#### [Task description]
From the line containing "contemporary Westminster, European" down to the line containing "modules that are" in the records below, reproduce every line exactly, ends included, and omit all others.

#### [Dataset excerpts]

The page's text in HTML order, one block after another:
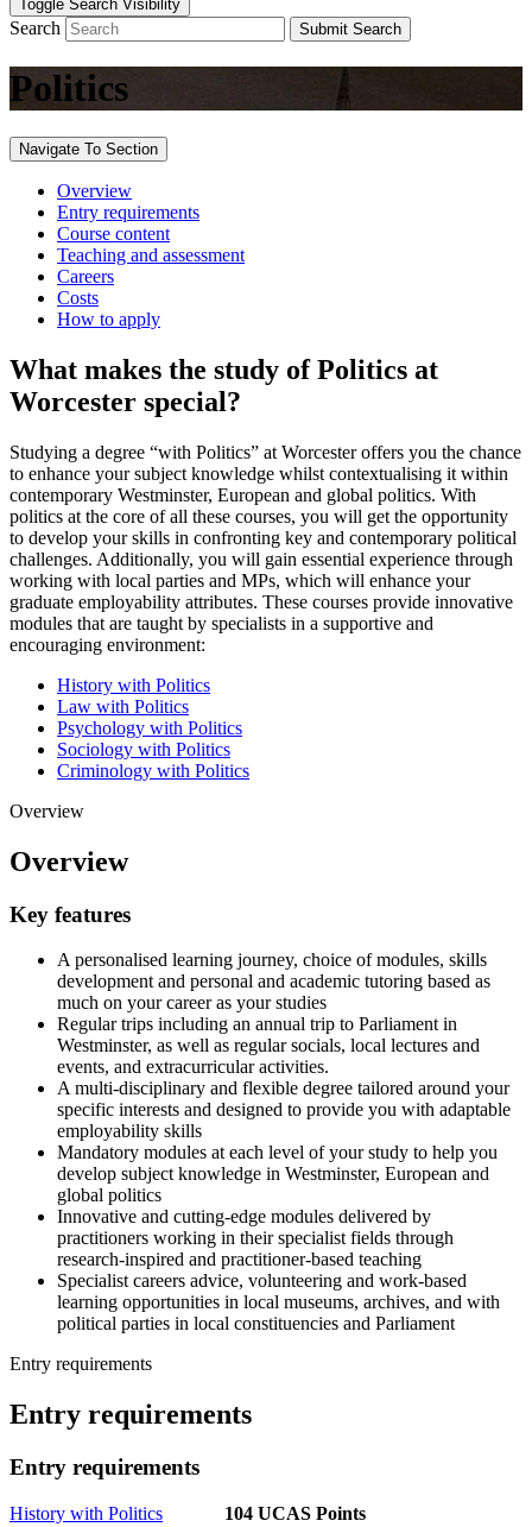
Toggle Search Visibility
Search Submit Search
Politics
Navigate To Section
Overview
Entry requirements
Course content
Teaching and assessment
Careers
Costs
How to apply
What makes the study of Politics at
Worcester special?
Studying a degree “with Politics” at Worcester offers you the chance
to enhance your subject knowledge whilst contextualising it within
contemporary Westminster, European and global politics. With
politics at the core of all these courses, you will get the opportunity
to develop your skills in confronting key and contemporary political
challenges. Additionally, you will gain essential experience through
working with local parties and MPs, which will enhance your
graduate employability attributes. These courses provide innovative
modules that are taught by specialists in a supportive and
encouraging environment:
History with Politics
Law with Politics
Psychology with Politics
Sociology with Politics
Criminology with Politics
Overview
Overview
Key features
A personalised learning journey, choice of modules, skills
development and personal and academic tutoring based as
much on your career as your studies
Regular trips including an annual trip to Parliament in
Westminster, as well as regular socials, local lectures and
events, and extracurricular activities.
A multi-disciplinary and flexible degree tailored around your
specific interests and designed to provide you with adaptable
employability skills
Mandatory modules at each level of your study to help you
develop subject knowledge in Westminster, European and
global politics
Innovative and cutting-edge modules delivered by
practitioners working in their specialist fields through
research-inspired and practitioner-based teaching
Specialist careers advice, volunteering and work-based
learning opportunities in local museums, archives, and with
political parties in local constituencies and Parliament
Entry requirements
Entry requirements
Entry requirements
History with Politics 104 UCAS Points
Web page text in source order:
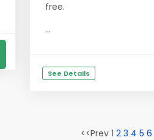
free.
...
See Details
<<Prev 1 2 3 4 5 6
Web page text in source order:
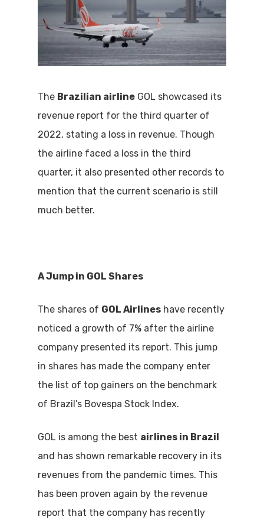
The Brazilian airline GOL showcased its
revenue report for the third quarter of
2022, stating a loss in revenue. Though
the airline faced a loss in the third
quarter, it also presented other records to
mention that the current scenario is still
much better.
A Jump in GOL Shares
The shares of GOL Airlines have recently
noticed a growth of 7% after the airline
company presented its report. This jump
in shares has made the company enter
the list of top gainers on the benchmark
of Brazil’s Bovespa Stock Index.
GOL is among the best airlines in Brazil
and has shown remarkable recovery in its
revenues from the pandemic times. This
has been proven again by the revenue
report that the company has recently
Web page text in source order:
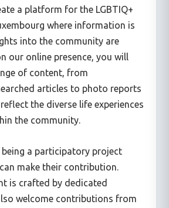
a platform for the LGBTIQ+
where information is
into the community are
our online presence, you will
of content, from
articles to photo reports
the diverse life experiences
the community.
being a participatory project
make their contribution.
is crafted by dedicated
welcome contributions from
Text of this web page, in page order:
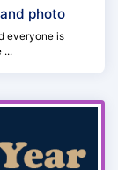
photo
everyone is
...
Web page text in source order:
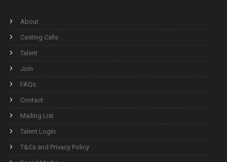
About
Casting Calls
Talent
Join
FAQs
Contact
Mailing List
Talent Login
T&Cs and Privacy Policy
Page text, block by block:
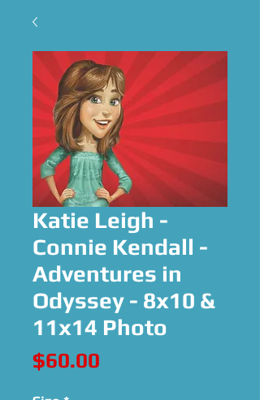
Katie Leigh -
Connie Kendall -
Adventures in
Odyssey - 8x10 &
11x14 Photo
$60.00
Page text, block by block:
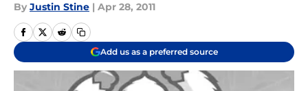
By Justin Stine | Apr 28, 2011
Add us as a preferred source
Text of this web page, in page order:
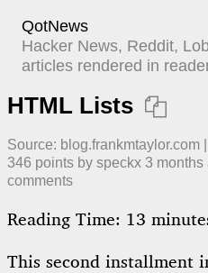
QotNews
Hacker News, Reddit,
articles rendered in
HTML Lists 
Source: blog.frankmtaylor.com
346 points by speckx 3 months
comments
Reading Time: 13
This second installment
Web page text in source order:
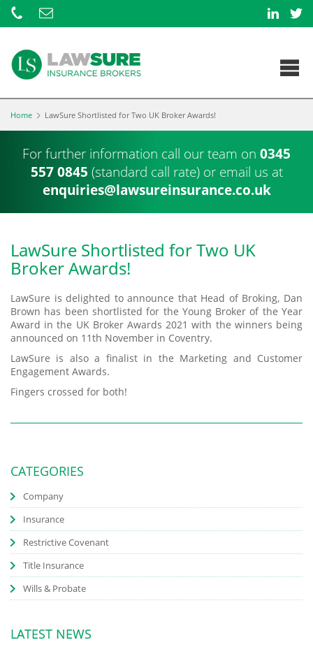
Home LawSure Shortlisted for Two UK Broker Awards!
For further information call our team on 0345
557 0845 (standard call rate) or email us at
enquiries@lawsureinsurance.co.uk
LawSure Shortlisted for Two UK
Broker Awards!
LawSure is delighted to announce that Head of Broking, Dan
Brown has been shortlisted for the Young Broker of the Year
Award in the UK Broker Awards 2021 with the winners being
announced on 11th November in Coventry.
LawSure is also a finalist in the Marketing and Customer
Engagement Awards.
Fingers crossed for both!
CATEGORIES
Company
Insurance
Restrictive Covenant
Title Insurance
Wills & Probate
LATEST NEWS
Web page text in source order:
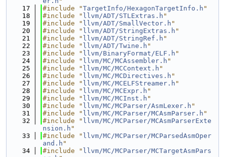
   17
#include "TargetInfo/HexagonTargetInfo.h "
   18
#include " llvm/ADT/STLExtras.h "
   19
#include " llvm/ADT/SmallVector.h "
   20
#include " llvm/ADT/StringExtras.h "
   21
#include " llvm/ADT/StringRef.h "
   22
#include " llvm/ADT/Twine.h "
   23
#include " llvm/BinaryFormat/ELF.h "
   24
#include " llvm/MC/MCAssembler.h "
   25
#include " llvm/MC/MCContext.h "
   26
#include " llvm/MC/MCDirectives.h "
   27
#include " llvm/MC/MCELFStreamer.h "
   28
#include " llvm/MC/MCExpr.h "
   29
#include " llvm/MC/MCInst.h "
   30
#include " llvm/MC/MCParser/AsmLexer.h "
   31
#include " llvm/MC/MCParser/MCAsmParser.h "
   32
#include " llvm/MC/MCParser/MCAsmParserExte
nsion.h "
   33
#include " llvm/MC/MCParser/MCParsedAsmOper
and.h "
   34
#include " llvm/MC/MCParser/MCTargetAsmPars
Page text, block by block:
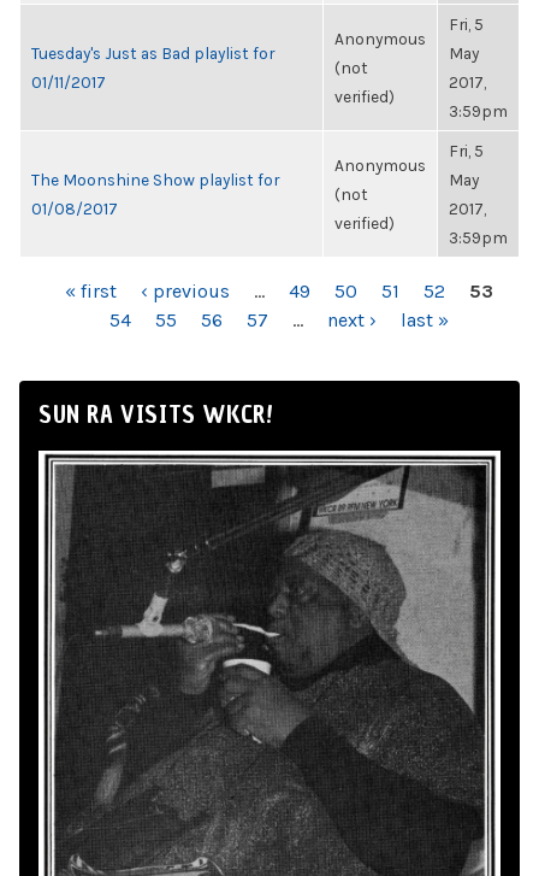
Tuesday's Just as Bad playlist for
01/11/2017
Anonymous
(not
verified)
Fri, 5
May
2017,
3:59pm
The Moonshine Show playlist for
01/08/2017
Anonymous
(not
verified)
Fri, 5
May
2017,
3:59pm
PAGES« first ‹ previous … 49 50 51 52
53
54
55 56 57 … next › last »
SUN RA VISITS WKCR!

#### [Result below]
contemporary Westminster, European and global politics. With
politics at the core of all these courses, you will get the opportunity
to develop your skills in confronting key and contemporary political
challenges. Additionally, you will gain essential experience through
working with local parties and MPs, which will enhance your
graduate employability attributes. These courses provide innovative
modules that are taught by specialists in a supportive and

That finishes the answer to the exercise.